In a retrospective cohort study of 1,926,526 patients from 34 medical centers nationwide, we stratified patients using a World Health Organization COVID-19 severity scale and demographics; we then evaluated differences between groups over time using multivariable logistic regression. We established vital signs and laboratory values among COVID-19 patients with different severities, providing the foundation for predictive analytics. The cohort included 174,568 adults with severe acute respiratory syndrome associated with SARS-CoV-2 (PCR >99% or antigen <1%) as well as 1,133,848 adult patients that served as lab-negative controls. Among 32,472 hospitalized patients, mortality was 11.6% overall and decreased from 16.4% in March/April 2020 to 8.6% in September/October 2020 (p = 0.002 monthly trend). In a multivariable logistic regression model, age, male sex, liver disease, dementia, African-American and Asian race, and obesity were independently associated with higher clinical severity. To demonstrate the utility of the N3C cohort for analytics, we used machine learning (ML) to predict clinical severity and risk factors over time. Using 64 inputs available on the first hospital day, we predicted a severe clinical course (death, discharge to hospice, invasive ventilation, or extracorporeal membrane oxygenation) using random forest and XGBoost models (AUROC 0.86 and 0.87 respectively) that were stable over time. The most powerful predictors in these models are patient age and widely available vital sign and laboratory values. The established expected trajectories for many vital signs and laboratory values among patients with different clinical severities validates observations from smaller studies, and provides comprehensive insight into COVID-19 characterization in U.S. patients.
This is the first description of an ongoing longitudinal observational study of patients seen in diverse clinical settings and geographical regions and is the largest COVID-19 cohort in the United States. Such data are the foundation for ML models that can be the basis for generalizable clinical decision support tools. The N3C Data Enclave is unique in providing transparent, reproducible, easily shared, versioned, and fully auditable data and analytic provenance for national-scale patient-level EHR data. The N3C is built for intensive ML analyses by academic, industry, and citizen scientists internationally. Many observational correlations can inform trial designs and care guidelines for this new disease.

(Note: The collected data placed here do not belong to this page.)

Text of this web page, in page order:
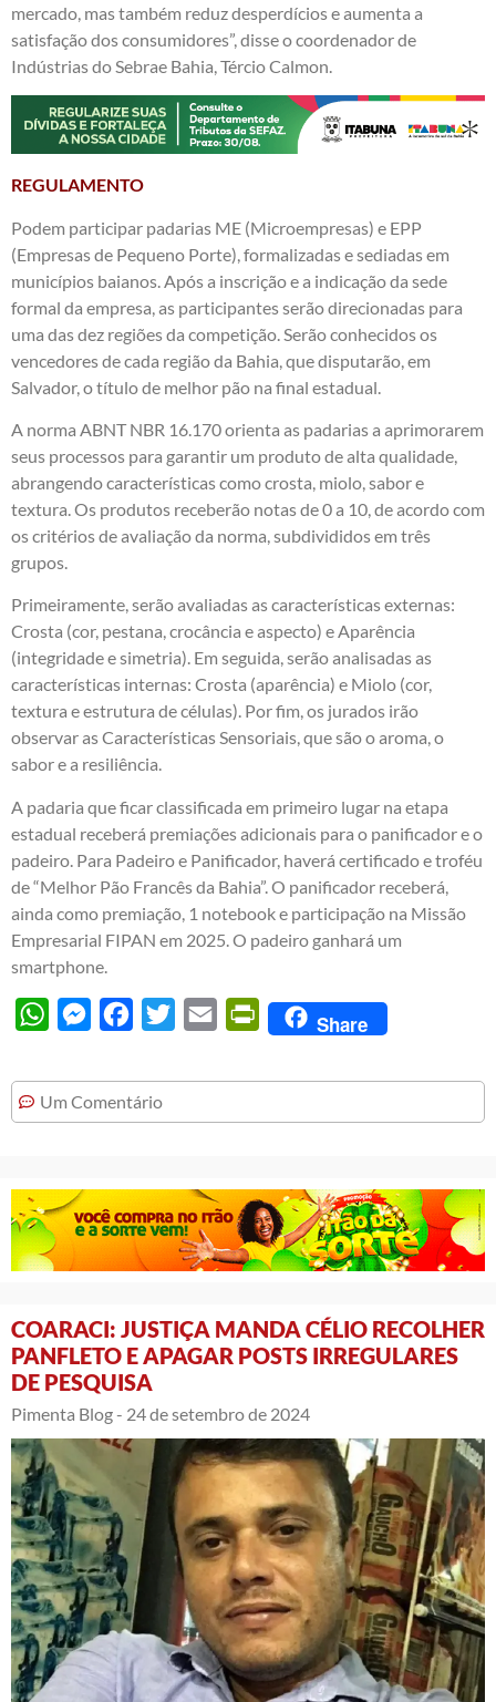
mercado, mas também reduz desperdícios e aumenta a
satisfação dos consumidores”, disse o coordenador de
Indústrias do Sebrae Bahia, Tércio Calmon.
REGULAMENTO
Podem participar padarias ME (Microempresas) e EPP
(Empresas de Pequeno Porte), formalizadas e sediadas em
municípios baianos. Após a inscrição e a indicação da sede
formal da empresa, as participantes serão direcionadas para
uma das dez regiões da competição. Serão conhecidos os
vencedores de cada região da Bahia, que disputarão, em
Salvador, o título de melhor pão na final estadual.
A norma ABNT NBR 16.170 orienta as padarias a aprimorarem
seus processos para garantir um produto de alta qualidade,
abrangendo características como crosta, miolo, sabor e
textura. Os produtos receberão notas de 0 a 10, de acordo com
os critérios de avaliação da norma, subdivididos em três
grupos.
Primeiramente, serão avaliadas as características externas:
Crosta (cor, pestana, crocância e aspecto) e Aparência
(integridade e simetria). Em seguida, serão analisadas as
características internas: Crosta (aparência) e Miolo (cor,
textura e estrutura de células). Por fim, os jurados irão
observar as Características Sensoriais, que são o aroma, o
sabor e a resiliência.
A padaria que ficar classificada em primeiro lugar na etapa
estadual receberá premiações adicionais para o panificador e o
padeiro. Para Padeiro e Panificador, haverá certificado e troféu
de “Melhor Pão Francês da Bahia”. O panificador receberá,
ainda como premiação, 1 notebook e participação na Missão
Empresarial FIPAN em 2025. O padeiro ganhará um
smartphone.
WhatsAppMessengerFacebook
Twitter Email PrintFriendly
Share
Um Comentário
COARACI: JUSTIÇA MANDA CÉLIO RECOLHER
PANFLETO E APAGAR POSTS IRREGULARES
DE PESQUISA
Pimenta Blog - 24 de setembro de 2024

美国大多数关于新冠病毒疾病(COVID-19)临床特征、病程及治疗方法的报告来自单一医疗系统,或聚焦于某一领域。在此,我们报告国家新冠队列协作项目(N3C)的创建情况,这是一个集中化、经过协调且具有高粒度的电子健康记录库,是迄今为止美国规模最大、最具代表性的新冠病例及对照队列。这个多中心数据集支持基于可靠证据开发预测和诊断工具,并为重症监护及政策制定提供信息依据。
在一项对全国34个医疗中心的1926526例患者进行的回顾性队列研究中,我们使用世界卫生组织的COVID-19严重程度量表和人口统计学数据对患者进行分层;然后使用多变量逻辑回归评估不同组随时间的差异。我们确定了不同严重程度的COVID-19患者的生命体征和实验室检查值,为预测分析奠定了基础。该队列包括174568例患有与严重急性呼吸综合征相关的新冠病毒(PCR检测阳性率>99%或抗原检测阴性率<1%)的成年患者,以及1133848例作为实验室阴性对照的成年患者。在32472例住院患者中,总体死亡率为11.6%,从2020年3月/4月的16.4%降至2020年9月/10月的8.6%(每月趋势p = 0.002)。在多变量逻辑回归模型中,年龄、男性、肝病、痴呆、非裔美国人和亚裔种族以及肥胖与更高的临床严重程度独立相关。为证明N3C队列在分析方面的实用性,我们使用机器学习(ML)来预测随时间变化的临床严重程度和风险因素。利用患者入院第一天可获取的64项输入数据,我们使用随机森林和XGBoost模型(分别为0.86和0.87的曲线下面积)预测严重临床病程(死亡、转至临终关怀机构、有创通气或体外膜肺氧合),这些模型随时间稳定。这些模型中最有力的预测因素是患者年龄以及广泛可得的生命体征和实验室检查值。为不同临床严重程度患者建立的许多生命体征和实验室检查值的预期轨迹,验证了来自较小规模研究的观察结果,并全面深入了解了美国患者的COVID-19特征。
这是对在不同临床环境和地理区域中患者进行的一项正在进行的纵向观察性研究的首次描述,也是美国最大的COVID-19队列。此类数据是机器学习模型的基础,而这些模型可为通用临床决策支持工具奠定基础。N3C数据专区在为国家层面患者级电子健康记录数据提供透明、可重复、易于共享、有版本记录且完全可审计的数据及分析来源方面独具特色。N3C专为国际学术界、产业界和公民科学家进行深入的机器学习分析而构建。许多观察到的相关性可为这种新疾病的试验设计和护理指南提供参考。